__To do__:
Say how many lines below have "more" in them, giving the number alone.
::::
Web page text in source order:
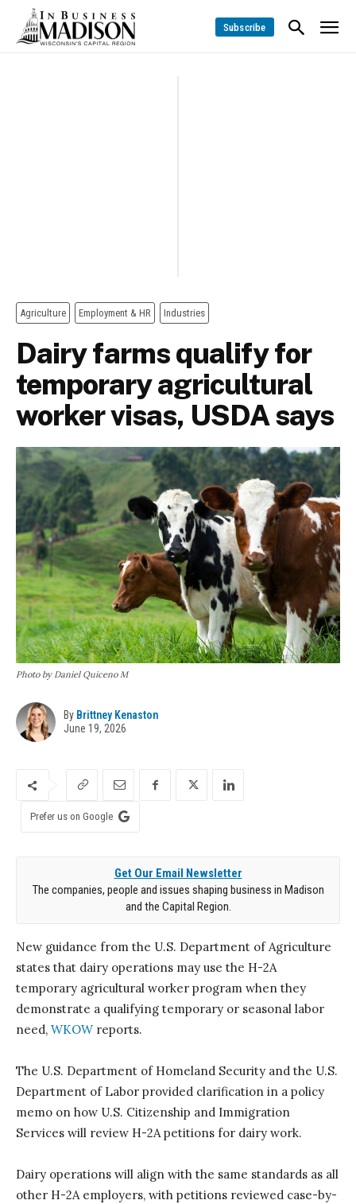
Subscribe
Agriculture Employment & HR Industries
Dairy farms qualify for
temporary agricultural
worker visas, USDA says
Photo by Daniel Quiceno M
By Brittney Kenaston
June 19, 2026
Prefer us on Google
Get Our Email Newsletter
The companies, people and issues shaping business in Madison
and the Capital Region.
New guidance from the U.S. Department of Agriculture
states that dairy operations may use the H-2A
temporary agricultural worker program when they
demonstrate a qualifying temporary or seasonal labor
need, WKOW reports.
The U.S. Department of Homeland Security and the U.S.
Department of Labor provided clarification in a policy
memo on how U.S. Citizenship and Immigration
Services will review H-2A petitions for dairy work.
Dairy operations will align with the same standards as all
other H-2A employers, with petitions reviewed case-by-
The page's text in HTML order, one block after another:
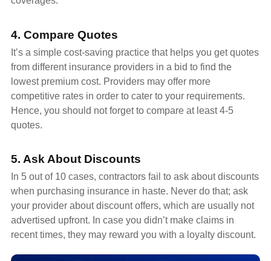
4. Compare Quotes
It’s a simple cost-saving practice that helps you get quotes
from different insurance providers in a bid to find the
lowest premium cost. Providers may offer more
competitive rates in order to cater to your requirements.
Hence, you should not forget to compare at least 4-5
quotes.
5. Ask About Discounts
In 5 out of 10 cases, contractors fail to ask about discounts
when purchasing insurance in haste. Never do that; ask
your provider about discount offers, which are usually not
advertised upfront. In case you didn’t make claims in
recent times, they may reward you with a loyalty discount.
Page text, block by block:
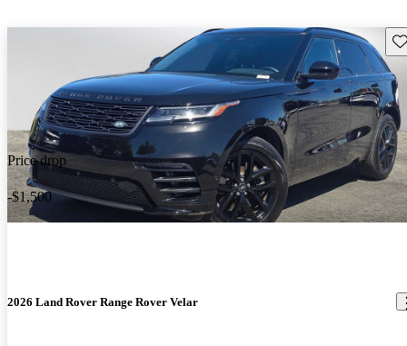
Price drop
-$1,500
2026 Land Rover Range Rover Velar
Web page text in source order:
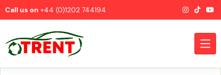
Call us on +44 (0)1202 744194
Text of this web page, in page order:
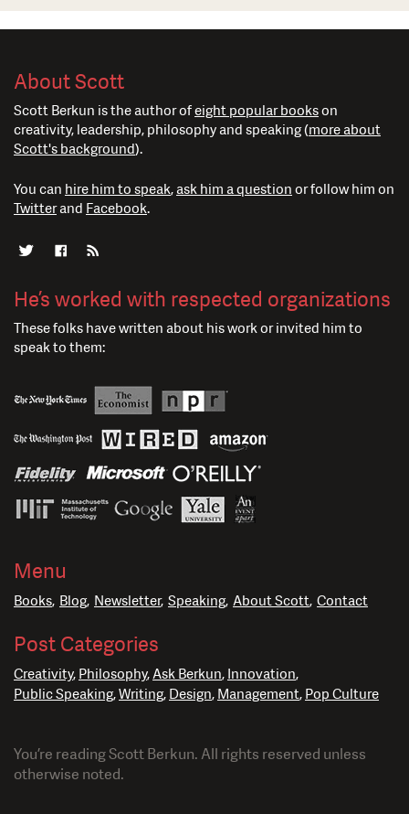
About Scott
Scott Berkun is the author ofeight popular bookson
creativity, leadership, philosophy and speaking (more about
Scott's background).
You can hire him to speak, ask him a question or follow him on
Twitterand Facebook.
He’s worked with respected organizations
These folks have written about his work or invited him to
speak to them:
Menu
Books Blog Newsletter Speaking About Scott Contact
Post Categories
Creativity Philosophy Ask Berkun Innovation
Public Speaking Writing Design Management Pop Culture
You’re reading Scott Berkun. All rights reserved unless
otherwise noted.
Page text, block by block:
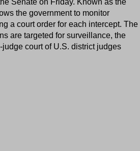
the government to monitor
a court order for each intercept. The
are targeted for surveillance, the
court of U.S. district judges
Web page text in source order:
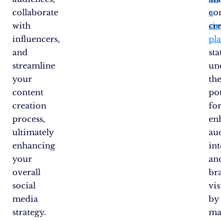
collaborate
with
influencers,
and
streamline
your
content
creation
process,
ultimately
enhancing
your
overall
social
media
strategy.
a
by
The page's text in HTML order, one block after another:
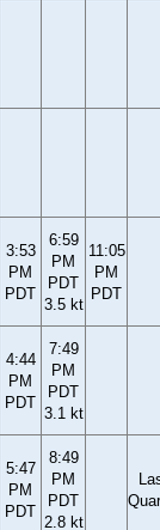
3:53
PM
PDT
6:59
PM
PDT
3.5 kt
11:05
PM
PDT
4:44
PM
PDT
7:49
PM
PDT
3.1 kt
5:47
PM
PDT
8:49
PM
PDT
2.8 kt
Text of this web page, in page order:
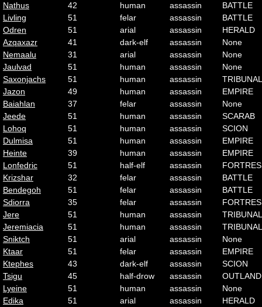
::::
__Response__:
2